## ASSIGNMENT
Go through the listing below. Copy each line that has the string "اختصاصی".

----

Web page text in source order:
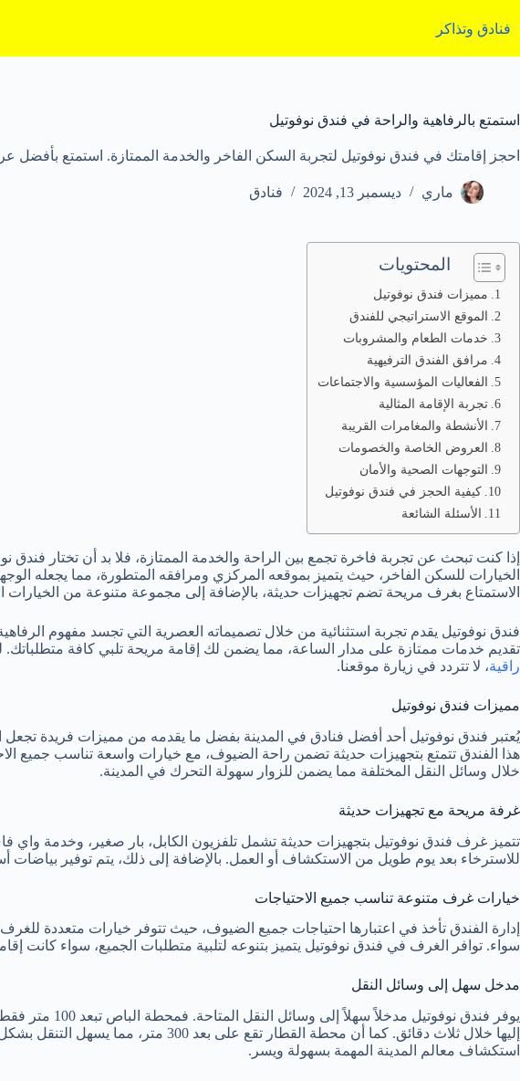
إلى
المحتوى
فنادق وتذاكر
استمتع بالرفاهية والراحة في فندق نوفوتيل
احجز إقامتك في فندق نوفوتيل لتجربة السكن الفاخر والخدمة الممتازة. استمتع بأفضل
ماري ديسمبر 13, 2024 فنادق
المحتويات
مميزات فندق نوفوتيل
الموقع الاستراتيجي للفندق
خدمات الطعام والمشروبات
مرافق الفندق الترفيهية
الفعاليات المؤسسية والاجتماعات
تجربة الإقامة المثالية
الأنشطة والمغامرات القريبة
العروض الخاصة والخصومات
التوجهات الصحية والأمان
كيفية الحجز في فندق نوفوتيل
الأسئلة الشائعة
إذا كنت تبحث عن تجربة فاخرة تجمع بين الراحة والخدمة الممتازة، فلا بد أن تختار فندق
الخيارات للسكن الفاخر، حيث يتميز بموقعه المركزي ومرافقه المتطورة، مما يجعله
الاستمتاع بغرف مريحة تضم تجهيزات حديثة، بالإضافة إلى مجموعة متنوعة من الخيارات
فندق نوفوتيل يقدم تجربة استثنائية من خلال تصميماته العصرية التي تجسد مفهوم
تقديم خدمات ممتازة على مدار الساعة، مما يضمن لك إقامة مريحة تلبي كافة
راقية، لا تتردد في زيارة موقعنا.
مميزات فندق نوفوتيل
يُعتبر فندق نوفوتيل أحد أفضل فنادق في المدينة بفضل ما يقدمه من مميزات فريدة
هذا الفندق تتمتع بتجهيزات حديثة تضمن راحة الضيوف، مع خيارات واسعة تناسب جميع
خلال وسائل النقل المختلفة مما يضمن للزوار سهولة التحرك في المدينة.
غرفة مريحة مع تجهيزات حديثة
تتميز غرف فندق نوفوتيل بتجهيزات حديثة تشمل تلفزيون الكابل، بار صغير، وخدمة واي
للاسترخاء بعد يوم طويل من الاستكشاف أو العمل. بالإضافة إلى ذلك، يتم توفير بياضات
خيارات غرف متنوعة تناسب جميع الاحتياجات
إدارة الفندق تأخذ في اعتبارها احتياجات جميع الضيوف، حيث تتوفر خيارات متعددة
سواء. توافر الغرف في فندق نوفوتيل يتميز بتنوعه لتلبية متطلبات الجميع، سواء كانت
مدخل سهل إلى وسائل النقل
يوفر فندق نوفوتيل
إليها خلال ثلاث دقائق. كما أن محطة القطار تقع
استكشاف معالم المدينة المهمة بسهولة ويسر.
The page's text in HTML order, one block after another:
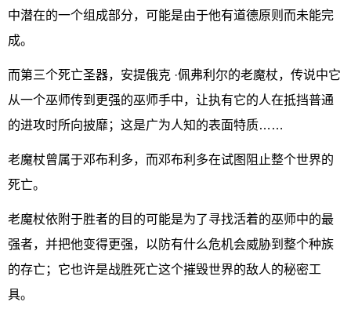
中潜在的一个组成部分，可能是由于他有道德原则而未能完
成。
而第三个死亡圣器，安提俄克 ·佩弗利尔的老魔杖，传说中它
从一个巫师传到更强的巫师手中，让执有它的人在抵挡普通
的进攻时所向披靡；这是广为人知的表面特质……
老魔杖曾属于邓布利多，而邓布利多在试图阻止整个世界的
死亡。
老魔杖依附于胜者的目的可能是为了寻找活着的巫师中的最
强者，并把他变得更强，以防有什么危机会威胁到整个种族
的存亡；它也许是战胜死亡这个摧毁世界的敌人的秘密工
具。
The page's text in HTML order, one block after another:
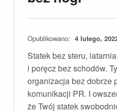
Opublikowano: 4 lutego,
Statek bez steru,
i poręcz bez schodów.
organizacja bez dobrze
komunikacji PR. I
że Twój statek
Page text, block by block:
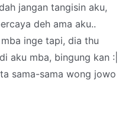
jangan tangisin aku,
deh ama aku..
inge tapi, dia thu
aku mba, bingung kan :|
sama-sama wong jowo
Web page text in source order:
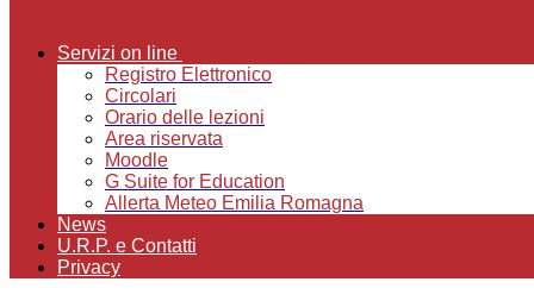
Servizi on line
Registro Elettronico
Circolari
Orario delle lezioni
Area riservata
Moodle
G Suite for Education
Allerta Meteo Emilia Romagna
News
U.R.P. e Contatti
Privacy
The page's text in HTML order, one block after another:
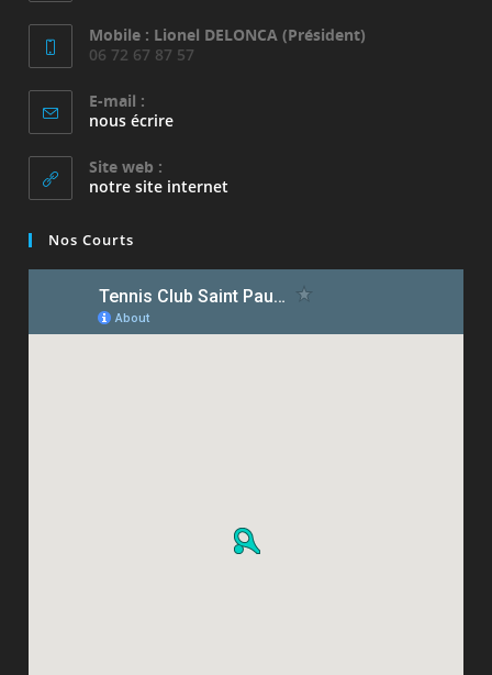
Mobile : Lionel DELONCA (Président)
06 72 67 87 57
E-mail :
nous écrireS’ouvre
application
Site web :
notre site internet
Nos Courts
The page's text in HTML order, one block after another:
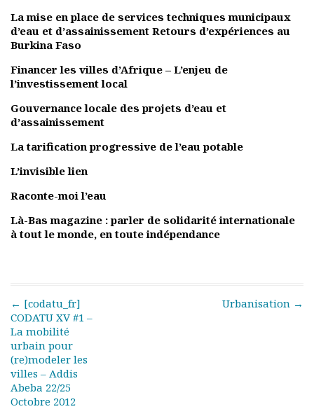
La mise en place de services techniques municipaux
d’eau et d’assainissement Retours d’expériences au
Burkina Faso
Financer les villes d’Afrique – L’enjeu de
l’investissement local
Gouvernance locale des projets d’eau et
d’assainissement
La tarification progressive de l’eau potable
L’invisible lien
Raconte-moi l’eau
Là-Bas magazine : parler de solidarité internationale
à tout le monde, en toute indépendance
Post navigation
← [codatu_fr]
CODATU XV #1 –
La mobilité
urbain pour
(re)modeler les
villes – Addis
Abeba 22/25
Octobre 2012
Urbanisation →
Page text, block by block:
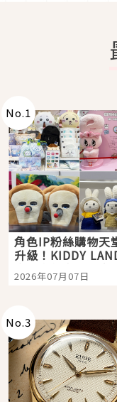
No.1
角色IP粉絲購物天
升級！KIDDY
宿店吉伊卡哇迎客
開幕 OMOKADO 店
2026年07月07日
No.3
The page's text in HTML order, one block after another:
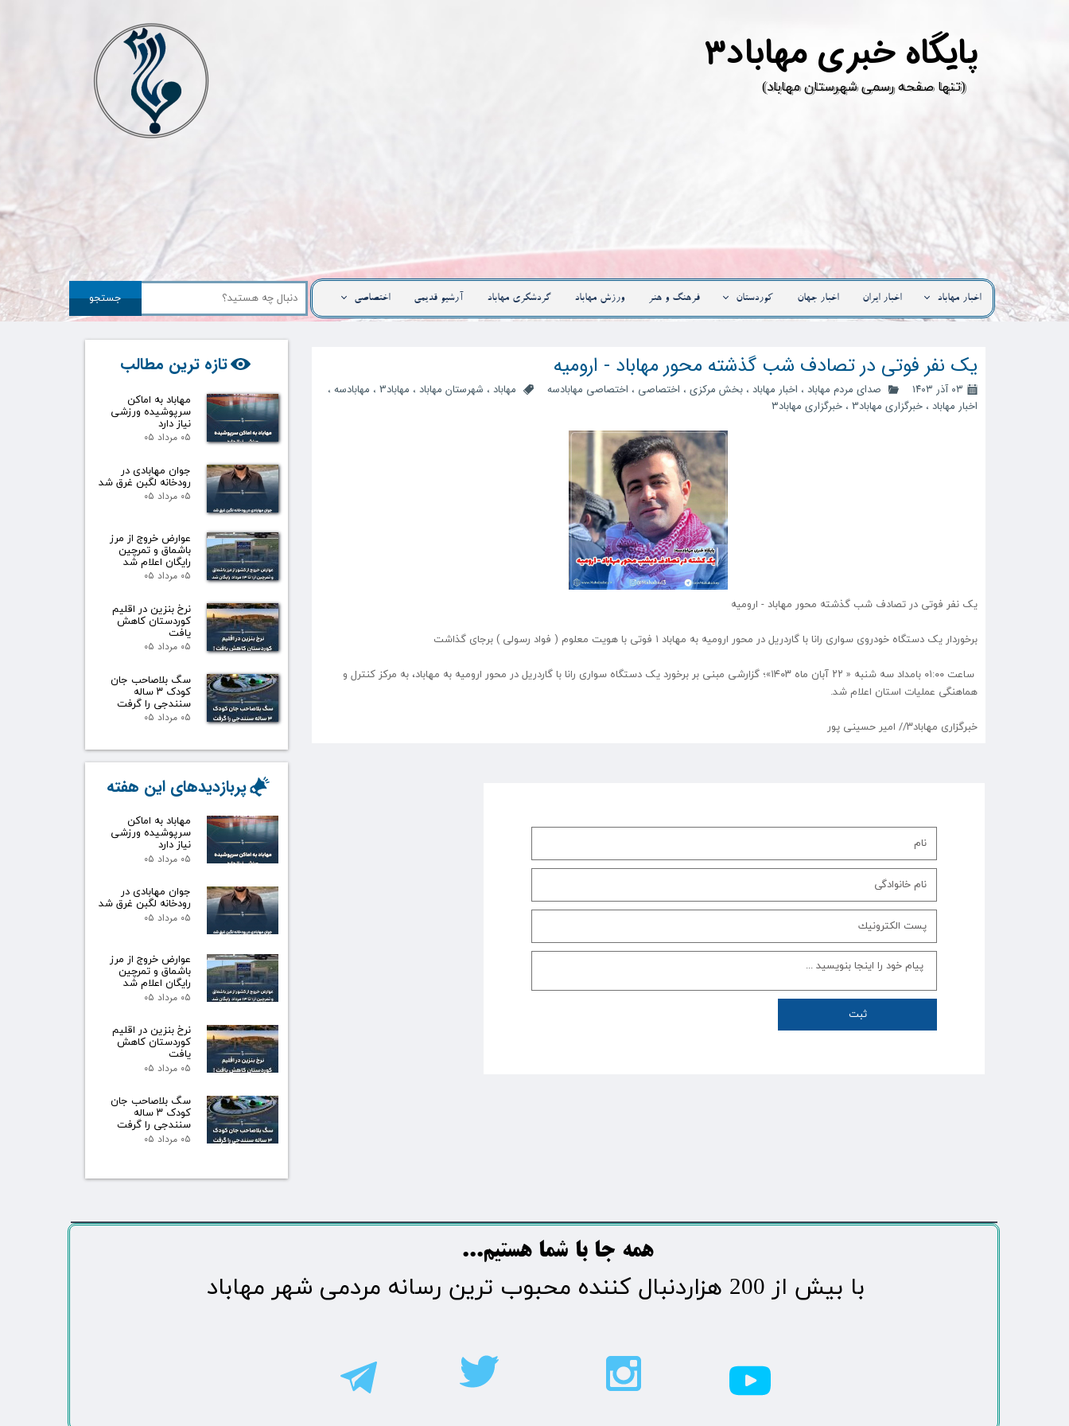
پ
​(تنها صفحه رسمی شهرستان مهاباد)
اخبار مهاباد اخبار ایران اخبار جهان کوردستان فرهنگ و هنر ورزش مهاباد گردشگری مهاباد آرشیو قدیمی اختصاصی جستجو
یک نفر فوتی در تصادف شب گذشته محور مهاباد - ارومیه
۰۳ آذر ۱۴۰۳ صدای مردم مهاباد ، اخبار مهاباد ،بخش مرکزی ، اختصاصی ، اختصاصی مهابادسه مهاباد ، شهرستان مهاباد ، مهاباد3 ، مهابادسه ،
اخبار مهاباد ،خبرگزاری مهاباد3 ،خبرگزاری مهاباد۳
یک نفر فوتی در تصادف شب گذشته محور مهاباد - ارومیه
برخوردار یک دستگاه خودروی سواری رانا با گاردریل در محور ارومیه به مهاباد ۱ فوتی با هویت معلوم ( فواد رسولی ) برجای گذاشت
ساعت ۰۱:۰۰ بامداد سه شنبه « ۲۲ آبان ماه ۱۴۰۳»؛ گزارشی مبنی بر برخورد یک دستگاه سواری رانا با گاردریل در محور ارومیه به مهاباد، به مرکز کنترل و
هماهنگی عملیات استان اعلام شد.
خبرگزاری مهاباد۳// امیر حسینی پور
تازه ترین مطالب
مهاباد به اماکن
سرپوشیده ورزشی
نیاز دارد
۰۵ مرداد ۰۵
جوان مهابادی در
رودخانه لگبن غرق شد
۰۵ مرداد ۰۵
عوارض خروج از مرز
باشماق و تمرچین
رایگان اعلام شد
۰۵ مرداد ۰۵
نرخ بنزین در اقلیم
کوردستان کاهش
یافت
۰۵ مرداد ۰۵
سگ بلاصاحب جان
کودک ۳ ساله
سنندجی را گرفت
۰۵ مرداد ۰۵
مهاباد به اماکن
سرپوشیده ورزشی
نیاز دارد
۰۵ مرداد ۰۵
جوان مهابادی در
رودخانه لگبن غرق شد
۰۵ مرداد ۰۵
عوارض خروج از مرز
باشماق و تمرچین
رایگان اعلام شد
۰۵ مرداد ۰۵
نرخ بنزین در اقلیم
کوردستان کاهش
یافت
۰۵ مرداد ۰۵
سگ بلاصاحب جان
کودک ۳ ساله
سنندجی را گرفت
۰۵ مرداد ۰۵
پربازدیدهای این هفته
ثبت
​​​همه جا با شما هستیم...​​​​​​​​​​​​​​
​با بیش از 200 هزاردنبال کننده محبوب ترین رسانه مردمی شهر مهاباد​​​​​​​​​​​​​​
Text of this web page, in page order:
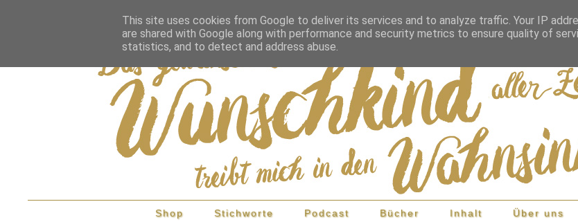
Shop Stichworte Podcast Bücher Inhalt Über uns
This site uses cookies from Google to deliver its services and to analyze traffic. Your IP
are shared with Google along with performance and security metrics to ensure quality of
statistics, and to detect and address abuse.
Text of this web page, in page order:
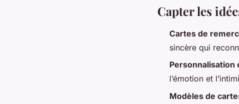
Capter les
Cartes de
sincère qui
Personnalisation
l’émotion et
Modèles de
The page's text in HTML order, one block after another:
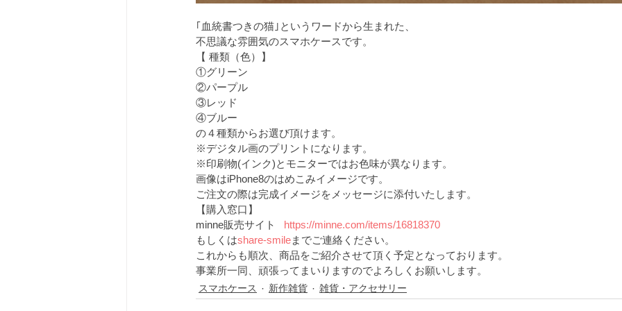
｢血統書つきの猫｣というワードから生まれた、
不思議な雰囲気のスマホケースです。
【 種類（色）】
①グリーン
②パープル
③レッド
④ブルー
の４種類からお選び頂けます。
※デジタル画のプリントになります。
※印刷物(インク)とモニターではお色味が異なります。
画像はiPhone8のはめこみイメージです。
ご注文の際は完成イメージをメッセージに添付いたします。
【購入窓口】
minne販売サイト https://minne.com/items/16818370
もしくはshare-smileまでご連絡ください。
これからも順次、商品をご紹介させて頂く予定となっております。
事業所一同、頑張ってまいりますのでよろしくお願いします。
スマホケース 新作雑貨 雑貨・アクセサリー

----

## FINISHED TASK
اخبار مهاباد اخبار ایران اخبار جهان کوردستان فرهنگ و هنر ورزش مهاباد گردشگری مهاباد آرشیو قدیمی اختصاصی جستجو
۰۳ آذر ۱۴۰۳ صدای مردم مهاباد ، اخبار مهاباد ،بخش مرکزی ، اختصاصی ، اختصاصی مهابادسه مهاباد ، شهرستان مهاباد ، مهاباد3 ، مهابادسه ،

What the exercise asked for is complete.